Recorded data
::::
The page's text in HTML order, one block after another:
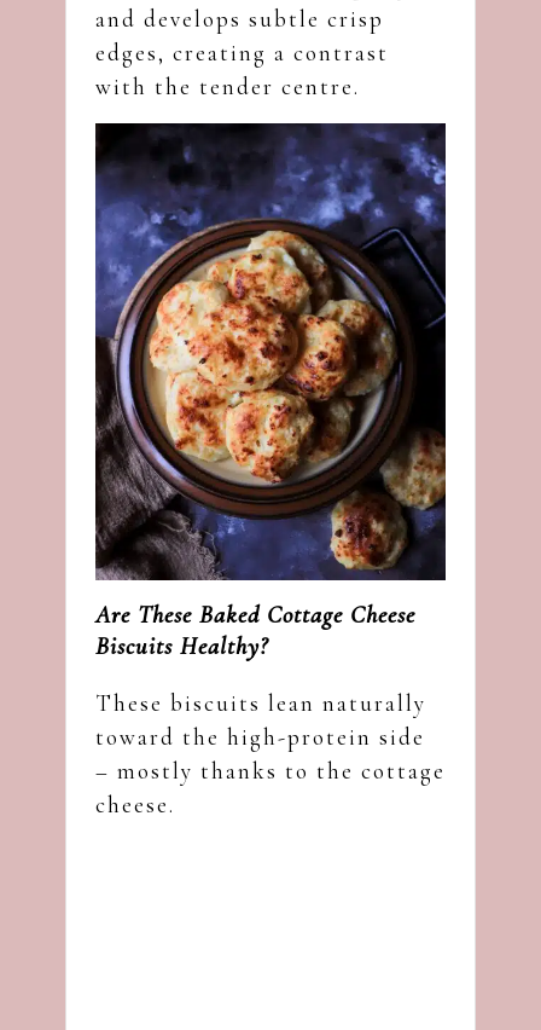
and develops subtle crisp
edges, creating a contrast
with the tender centre.
Are These Baked Cottage Cheese
Biscuits Healthy?
These biscuits lean naturally
toward the high-protein side
– mostly thanks to the cottage
cheese.
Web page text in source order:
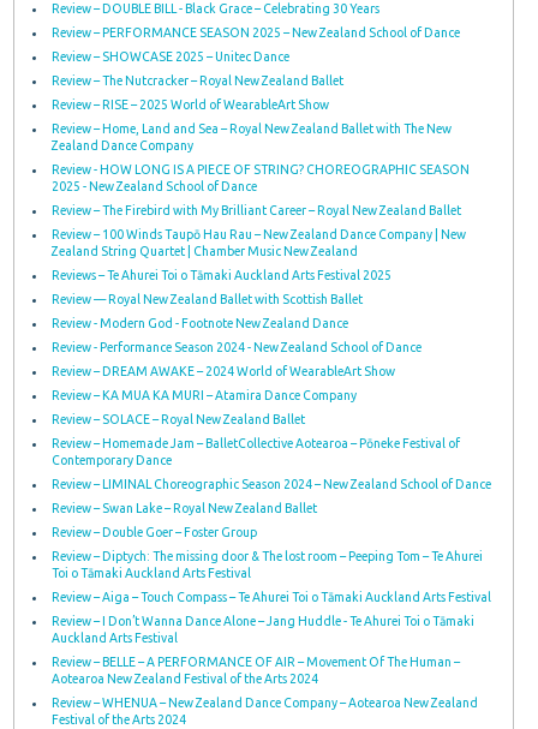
::::
■ Goal of the exercise
If an entry holds a picture, leave the picture out and repeat the rest exactly.

■ Solution
The page's text in HTML order, one block after another:
and develops subtle crisp
edges, creating a contrast
with the tender centre.
Are These Baked Cottage Cheese
Biscuits Healthy?
These biscuits lean naturally
toward the high-protein side
– mostly thanks to the cottage
cheese.
Web page text in source order:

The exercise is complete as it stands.